Origins and Definitions

  • Ethics from Sanskrit svádhā → Greek êthos ("habit") → Latin mōrālis ("custom").
  • Descriptive Ethics: empirical study of what is accepted as right or wrong.
  • Normative Ethics: prescribes how one ought to act based on moral standards.

Main Ethical Theories

  • Virtue Ethics: focus on character; cultivate good habits (Heraclitus, Socrates, Confucius).
  • Contractualism: respect agreements across generations (Intergenerational social contract).
  • Deontology: act according to duty, not outcomes (Kant’s Categorical Imperative).
  • Consequentialism: outcomes define morality (maximize happiness for most).

Ethical Frameworks

  • Earth Charter (1987 Brundtland Report): rights and duties towards nature and future generations.
  • Engineering Code of Ethics (Charte ISR): safeguard ecological integrity, promote precaution.
  • Sustainable Development Goals (SDGs): 17 goals, 2030 Agenda.

Transition

History
  • No historical energy transition: accumulation of energy sources.
  • Industrial Revolution: shift to coal; 1780s James Watt steam engine.
  • Petroleum Age: oil wells (1849 Baku, 1859 Titusville), internal combustion engine.
  • Atomic Age: nuclear power after 1945 bombings (Hiroshima, Nagasaki).
Materials
  • New energies add to old ones; no real substitution.
  • Example: wood demand rose with coal mining (support beams).
  • Jevons (rebound) paradox: efficiency increases → total consumption rises.
Concept
  • Derived from nuclear physics (electron transition concept).
  • Hubbert Peak Theory (1956): oil production would peak then decline.
  • Energy transition = wish to maintain growth, not phase out old energy.
  • Neo-Malthusianism: finite resources → population and consumption limits needed.
  • Ecological Overshoot: resource consumption > planet’s regenerative capacity.
  • Techno-solutionism (Cargoism): belief that technology can solve resource issues.
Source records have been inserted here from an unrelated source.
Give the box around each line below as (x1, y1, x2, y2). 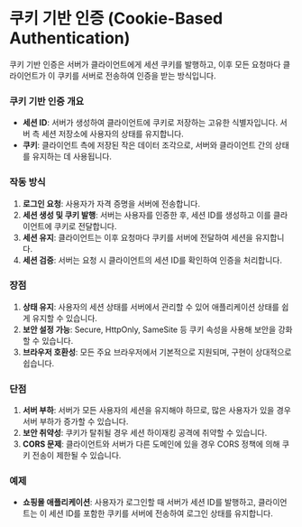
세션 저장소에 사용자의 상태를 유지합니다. (41, 128, 185, 140)
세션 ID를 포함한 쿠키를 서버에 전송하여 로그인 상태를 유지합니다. (49, 508, 273, 519)
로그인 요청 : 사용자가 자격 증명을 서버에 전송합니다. (22, 198, 201, 208)
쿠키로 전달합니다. (53, 220, 117, 231)
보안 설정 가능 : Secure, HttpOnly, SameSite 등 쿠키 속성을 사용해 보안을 (22, 324, 277, 335)
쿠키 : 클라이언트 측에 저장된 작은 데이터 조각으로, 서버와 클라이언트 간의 (22, 140, 273, 151)
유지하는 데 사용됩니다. (32, 151, 113, 162)
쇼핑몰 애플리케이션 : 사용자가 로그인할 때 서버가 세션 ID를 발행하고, (22, 497, 257, 508)

Thema 1: Production-Consumption in the service of the Transition

A retenir :

  • Material basis of transition = new forms of extraction and production.
  • Massive scaling up of mineral use and energy infrastructures.

Background of Case Study

Industrial Revolutions and Extractivism
  • 1st Industrial Revolution (1760-1840): mechanization, steam power.
  • 2nd (1870-1914): mass production, electricity.
  • 3rd (1947-2015): digital revolution (IT, internet).
  • 4th (2015-present): Industry 4.0, AI, IoT.
Critical Raw Materials (CRMs)
  • No viable substitutes with current technologies.
  • CRM demand driven by clean energy technologies (solar, wind, EVs).
  • Heavy dependency on imports; geopolitical concentration of reserves.


Key figures:

  • Mineral demand for clean energy technologies to quadruple (SDS scenario).
  • Net-zero by 2050 requires 6x more minerals than today.
Seabed Minerals
  • Polymetallic nodules: 1-15 mm growth per million years.
  • Cobalt-rich crusts: found 400m to 5km deep.
  • Polymetallic sulphides: 10,000–40,000 years to form small deposit.
Deep-Sea Mining Impacts
  • 1989 DISCOL experiment: 20% direct and 70-75% indirect seabed destruction.
  • Long-term impact on megabenthos confirmed.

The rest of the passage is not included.